In the records that follow, show each line where the word "clone" is present.
(SUPPLIED INFORMATION begins)
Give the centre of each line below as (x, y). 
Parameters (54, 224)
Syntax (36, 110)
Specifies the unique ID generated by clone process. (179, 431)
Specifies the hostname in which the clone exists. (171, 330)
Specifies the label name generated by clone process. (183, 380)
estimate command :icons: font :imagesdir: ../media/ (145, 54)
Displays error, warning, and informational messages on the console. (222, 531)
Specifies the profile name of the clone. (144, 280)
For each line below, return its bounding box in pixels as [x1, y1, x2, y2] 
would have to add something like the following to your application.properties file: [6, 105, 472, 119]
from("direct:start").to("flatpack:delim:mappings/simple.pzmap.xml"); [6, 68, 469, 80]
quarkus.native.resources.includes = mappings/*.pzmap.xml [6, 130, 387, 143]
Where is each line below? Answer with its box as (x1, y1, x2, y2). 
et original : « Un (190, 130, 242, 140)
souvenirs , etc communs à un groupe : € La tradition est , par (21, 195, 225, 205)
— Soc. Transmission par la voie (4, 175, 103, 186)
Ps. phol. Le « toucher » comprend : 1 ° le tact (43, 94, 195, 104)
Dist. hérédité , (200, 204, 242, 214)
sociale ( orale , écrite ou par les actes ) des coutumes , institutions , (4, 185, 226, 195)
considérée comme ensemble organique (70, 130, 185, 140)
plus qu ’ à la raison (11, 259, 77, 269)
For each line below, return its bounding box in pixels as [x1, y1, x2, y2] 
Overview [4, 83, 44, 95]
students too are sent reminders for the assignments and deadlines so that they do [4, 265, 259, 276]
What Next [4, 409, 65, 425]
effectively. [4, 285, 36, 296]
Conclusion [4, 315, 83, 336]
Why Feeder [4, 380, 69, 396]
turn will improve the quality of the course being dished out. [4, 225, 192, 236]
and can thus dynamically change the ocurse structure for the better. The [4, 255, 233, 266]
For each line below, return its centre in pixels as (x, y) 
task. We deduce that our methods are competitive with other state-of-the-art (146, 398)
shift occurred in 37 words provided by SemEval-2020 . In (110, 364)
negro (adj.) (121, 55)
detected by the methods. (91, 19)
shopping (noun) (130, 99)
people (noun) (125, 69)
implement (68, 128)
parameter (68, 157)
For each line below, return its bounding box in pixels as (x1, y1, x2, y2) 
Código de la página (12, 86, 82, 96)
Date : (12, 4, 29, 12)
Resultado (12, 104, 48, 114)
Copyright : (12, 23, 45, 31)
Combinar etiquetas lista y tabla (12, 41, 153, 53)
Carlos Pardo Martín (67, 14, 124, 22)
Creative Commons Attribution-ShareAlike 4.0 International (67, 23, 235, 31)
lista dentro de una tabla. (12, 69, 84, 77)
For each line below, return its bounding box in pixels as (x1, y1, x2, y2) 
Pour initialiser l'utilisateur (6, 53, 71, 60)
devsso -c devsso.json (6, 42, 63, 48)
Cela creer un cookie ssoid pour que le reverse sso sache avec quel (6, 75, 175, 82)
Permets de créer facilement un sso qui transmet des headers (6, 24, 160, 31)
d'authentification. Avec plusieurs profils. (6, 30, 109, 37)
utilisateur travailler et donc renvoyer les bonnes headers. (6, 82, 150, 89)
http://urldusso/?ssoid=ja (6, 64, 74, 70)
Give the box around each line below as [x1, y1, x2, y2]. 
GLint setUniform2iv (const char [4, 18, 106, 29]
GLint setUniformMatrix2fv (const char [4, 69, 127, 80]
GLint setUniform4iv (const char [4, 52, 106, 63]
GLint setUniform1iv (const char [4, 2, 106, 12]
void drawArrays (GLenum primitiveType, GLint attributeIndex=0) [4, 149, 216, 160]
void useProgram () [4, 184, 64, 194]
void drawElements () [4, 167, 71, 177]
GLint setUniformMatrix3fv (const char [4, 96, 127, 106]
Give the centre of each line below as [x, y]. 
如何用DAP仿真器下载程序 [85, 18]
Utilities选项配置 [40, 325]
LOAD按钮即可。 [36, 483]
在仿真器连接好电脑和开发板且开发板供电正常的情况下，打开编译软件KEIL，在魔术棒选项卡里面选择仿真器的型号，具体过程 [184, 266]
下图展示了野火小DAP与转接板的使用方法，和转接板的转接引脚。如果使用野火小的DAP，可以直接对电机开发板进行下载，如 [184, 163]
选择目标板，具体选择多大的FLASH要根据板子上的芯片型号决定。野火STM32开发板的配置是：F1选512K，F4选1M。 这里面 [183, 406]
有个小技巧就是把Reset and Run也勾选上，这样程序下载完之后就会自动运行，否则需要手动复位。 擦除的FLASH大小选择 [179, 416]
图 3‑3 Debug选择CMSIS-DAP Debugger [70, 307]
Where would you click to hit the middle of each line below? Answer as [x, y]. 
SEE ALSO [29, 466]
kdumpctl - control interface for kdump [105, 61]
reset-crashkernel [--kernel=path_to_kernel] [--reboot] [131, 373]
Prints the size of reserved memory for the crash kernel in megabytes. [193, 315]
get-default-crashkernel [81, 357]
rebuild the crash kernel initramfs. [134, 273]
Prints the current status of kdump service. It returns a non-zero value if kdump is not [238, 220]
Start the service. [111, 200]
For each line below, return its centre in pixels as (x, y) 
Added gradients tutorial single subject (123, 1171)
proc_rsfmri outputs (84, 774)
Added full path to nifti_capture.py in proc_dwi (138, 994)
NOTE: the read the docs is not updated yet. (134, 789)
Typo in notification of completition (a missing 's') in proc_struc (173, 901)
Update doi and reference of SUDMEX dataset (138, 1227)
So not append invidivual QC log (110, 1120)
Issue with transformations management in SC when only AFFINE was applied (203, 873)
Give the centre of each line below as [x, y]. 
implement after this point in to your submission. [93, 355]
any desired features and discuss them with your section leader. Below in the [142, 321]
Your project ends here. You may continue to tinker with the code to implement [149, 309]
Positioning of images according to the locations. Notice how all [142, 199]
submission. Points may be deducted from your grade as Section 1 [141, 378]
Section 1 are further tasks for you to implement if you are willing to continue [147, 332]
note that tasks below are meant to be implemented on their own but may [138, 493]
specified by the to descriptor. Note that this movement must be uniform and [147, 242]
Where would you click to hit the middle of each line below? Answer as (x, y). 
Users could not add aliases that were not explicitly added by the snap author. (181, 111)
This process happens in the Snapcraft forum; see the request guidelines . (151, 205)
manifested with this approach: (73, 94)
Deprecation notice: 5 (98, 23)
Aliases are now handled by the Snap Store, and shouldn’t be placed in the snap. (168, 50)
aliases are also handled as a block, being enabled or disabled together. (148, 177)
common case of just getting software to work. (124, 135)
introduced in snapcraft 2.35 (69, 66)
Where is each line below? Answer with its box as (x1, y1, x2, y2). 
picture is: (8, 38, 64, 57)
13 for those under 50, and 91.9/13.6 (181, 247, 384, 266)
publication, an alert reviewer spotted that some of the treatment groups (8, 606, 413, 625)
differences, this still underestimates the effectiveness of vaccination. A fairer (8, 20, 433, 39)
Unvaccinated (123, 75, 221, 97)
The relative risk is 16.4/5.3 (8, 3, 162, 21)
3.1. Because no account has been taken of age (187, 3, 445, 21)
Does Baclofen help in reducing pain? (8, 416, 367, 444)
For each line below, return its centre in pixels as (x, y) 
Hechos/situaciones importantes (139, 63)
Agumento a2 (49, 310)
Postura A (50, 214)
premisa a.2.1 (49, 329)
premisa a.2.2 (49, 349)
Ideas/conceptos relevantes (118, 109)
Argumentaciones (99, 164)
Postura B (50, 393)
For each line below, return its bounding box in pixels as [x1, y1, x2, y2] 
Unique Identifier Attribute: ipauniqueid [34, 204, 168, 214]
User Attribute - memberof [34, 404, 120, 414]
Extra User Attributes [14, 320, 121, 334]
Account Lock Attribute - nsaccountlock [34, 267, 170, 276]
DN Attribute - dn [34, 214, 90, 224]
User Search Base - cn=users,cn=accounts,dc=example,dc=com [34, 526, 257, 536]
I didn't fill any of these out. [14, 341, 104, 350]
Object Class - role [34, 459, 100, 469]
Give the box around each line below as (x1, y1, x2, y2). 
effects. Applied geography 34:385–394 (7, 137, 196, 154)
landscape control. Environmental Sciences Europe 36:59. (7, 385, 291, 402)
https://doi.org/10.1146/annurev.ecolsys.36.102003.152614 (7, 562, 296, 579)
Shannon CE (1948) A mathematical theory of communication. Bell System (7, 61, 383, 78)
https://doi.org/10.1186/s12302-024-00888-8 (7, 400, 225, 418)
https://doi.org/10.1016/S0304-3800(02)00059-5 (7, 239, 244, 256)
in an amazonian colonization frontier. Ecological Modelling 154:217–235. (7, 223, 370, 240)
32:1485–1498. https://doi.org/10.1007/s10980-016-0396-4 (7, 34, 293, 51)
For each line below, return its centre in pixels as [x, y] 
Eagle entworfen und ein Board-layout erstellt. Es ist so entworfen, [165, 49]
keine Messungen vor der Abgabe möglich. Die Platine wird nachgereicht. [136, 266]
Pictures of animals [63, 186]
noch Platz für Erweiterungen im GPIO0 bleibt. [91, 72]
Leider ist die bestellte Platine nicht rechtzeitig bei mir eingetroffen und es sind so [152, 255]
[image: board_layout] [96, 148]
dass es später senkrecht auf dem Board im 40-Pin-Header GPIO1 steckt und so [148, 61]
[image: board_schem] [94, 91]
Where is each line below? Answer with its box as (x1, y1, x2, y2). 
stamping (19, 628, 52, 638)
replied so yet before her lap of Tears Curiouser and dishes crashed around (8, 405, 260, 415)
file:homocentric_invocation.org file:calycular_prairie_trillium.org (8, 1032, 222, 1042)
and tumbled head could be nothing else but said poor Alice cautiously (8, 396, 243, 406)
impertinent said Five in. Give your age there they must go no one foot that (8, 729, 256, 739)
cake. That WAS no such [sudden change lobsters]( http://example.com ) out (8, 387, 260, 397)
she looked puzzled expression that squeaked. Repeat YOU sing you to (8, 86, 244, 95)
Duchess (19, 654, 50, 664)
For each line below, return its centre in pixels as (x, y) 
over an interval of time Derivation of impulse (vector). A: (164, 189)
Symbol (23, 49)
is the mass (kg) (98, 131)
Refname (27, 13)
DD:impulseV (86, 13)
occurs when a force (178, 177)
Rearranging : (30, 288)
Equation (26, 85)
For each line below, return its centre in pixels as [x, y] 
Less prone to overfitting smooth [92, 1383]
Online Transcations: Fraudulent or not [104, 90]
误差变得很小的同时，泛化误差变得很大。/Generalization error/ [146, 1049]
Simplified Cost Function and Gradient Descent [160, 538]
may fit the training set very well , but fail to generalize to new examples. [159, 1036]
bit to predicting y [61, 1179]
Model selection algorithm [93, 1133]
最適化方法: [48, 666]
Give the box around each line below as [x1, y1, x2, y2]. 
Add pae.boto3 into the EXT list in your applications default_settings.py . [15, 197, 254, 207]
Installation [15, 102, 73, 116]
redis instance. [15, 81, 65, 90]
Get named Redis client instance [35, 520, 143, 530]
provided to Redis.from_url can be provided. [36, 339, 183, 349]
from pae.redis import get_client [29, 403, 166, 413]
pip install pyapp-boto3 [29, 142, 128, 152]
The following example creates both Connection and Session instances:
(SUPPLIED INFORMATION ends)
ANSWER TO THE PROBLEM
Specifies the unique ID generated by clone process. (179, 431)
Specifies the hostname in which the clone exists. (171, 330)
Specifies the label name generated by clone process. (183, 380)
Specifies the profile name of the clone. (144, 280)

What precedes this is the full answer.